Goal:
Calculate 50day moving average for each day, based on the past 50 days. I can calculate the mean for the entire dataset, but I am trying to contiously calculate the mean based on the past 50 days...with it changing each day of course!
import numpy as np
import pandas_datareader.data as pdr
import pandas as pd
# Define the instruments to download. We would like to see Apple, Microsoft and the S&P500 index.
ticker = ['AAPL']
#Define the data period that you would like
start_date = '2017-07-01'
end_date = '2019-02-08'
# User pandas_reader.data.DataReader to load the stock prices from Yahoo Finance.
df = pdr.DataReader(ticker, 'yahoo', start_date, end_date)
# Yahoo Finance gives 'High', 'Low', 'Open', 'Close', 'Volume', 'Adj Close'.
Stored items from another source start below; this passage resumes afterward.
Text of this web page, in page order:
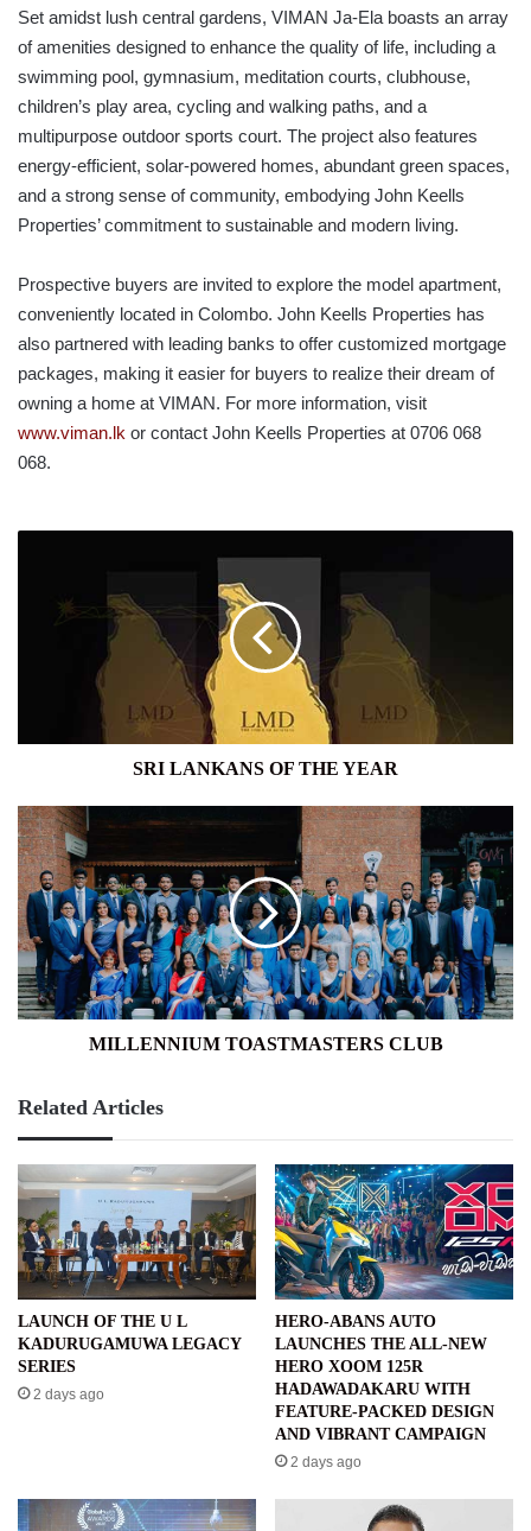
Set amidst lush central gardens, VIMAN Ja-Ela boasts an array
of amenities designed to enhance the quality of life, including a
swimming pool, gymnasium, meditation courts, clubhouse,
children’s play area, cycling and walking paths, and a
multipurpose outdoor sports court. The project also features
energy-efficient, solar-powered homes, abundant green spaces,
and a strong sense of community, embodying John Keells
Properties’ commitment to sustainable and modern living.
Prospective buyers are invited to explore the model apartment,
conveniently located in Colombo. John Keells Properties has
also partnered with leading banks to offer customized mortgage
packages, making it easier for buyers to realize their dream of
owning a home at VIMAN. For more information, visit
www.viman.lk or contact John Keells Properties at 0706 068
068.
SRI LANKANS OF THE YEAR
MILLENNIUM
TOASTMASTERS
CLUB
MILLENNIUM TOASTMASTERS CLUB
Related Articles
LAUNCH OF THE U L
KADURUGAMUWA LEGACY
SERIES
2 days ago
HERO-ABANS AUTO
LAUNCHES THE ALL-NEW
HERO XOOM 125R
HADAWADAKARU WITH
FEATURE-PACKED DESIGN
AND VIBRANT CAMPAIGN
2 days ago

#Export Close PRice, Volume, and Date from yahoo finance
CloseP = df['Close']
CloseP.head()
Volm = df['Volume']
Volm.head()
Date = df["Date"] = df.index
#create a table with Date, Close Price, and Volume
Table = pd.DataFrame(np.array(Date), columns = ['Date'])
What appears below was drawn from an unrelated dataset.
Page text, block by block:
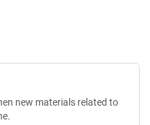
new materials related to

Table['Close Price'] = np.array(CloseP)
Table['Volume'] = np.array(Volm)
print (Table)
#create a column that contiosuly calculates 50 day MA
#This is what I can't get to work!
MA = np.mean(df['Close'])
Table['Moving Average'] = np.array(MA)
print (Table)
First of all, please, don't use CamelCase to name your variables, as they look as class names otherwise.
Next, use merge() to join your data frames instead of those yours np.array
way:
>>> table = CloseP.merge(Volm, left_index=True, right_index=True)
>>> table.columns = ['close', 'volume'] # give names to columns
>>> table.head(10)
close volume
Date
2017-07-03 143.500000 14277800.0
2017-07-05 144.089996 21569600.0
2017-07-06 142.729996 24128800.0
2017-07-07 144.179993 19201700.0
2017-07-10 145.059998 21090600.0
2017-07-11 145.529999 19781800.0
2017-07-12 145.740005 24884500.0
2017-07-13 147.770004 25199400.0
2017-07-14 149.039993 20132100.0
2017-07-17 149.559998 23793500.0
Finally, use combination of rolling(), mean() and dropna() to calculate moving average:
>>> ma50 = table.rolling(window=50).mean().dropna()
>>> ma50.head(10)
close volume
Date
2017-09-12 155.075401 26092540.0
2017-09-13 155.398401 26705132.0
2017-09-14 155.682201 26748954.0
2017-09-15 156.025201 27248670.0
2017-09-18 156.315001 27430024.0
2017-09-19 156.588401 27424424.0
2017-09-20 156.799201 28087816.0
2017-09-21 156.952201 28340360.0
2017-09-22 157.034601 28769280.0
2017-09-25 157.064801 29254384.0
Please, refer to the docs of mentioned API calls to get more info about their usage. Good luck!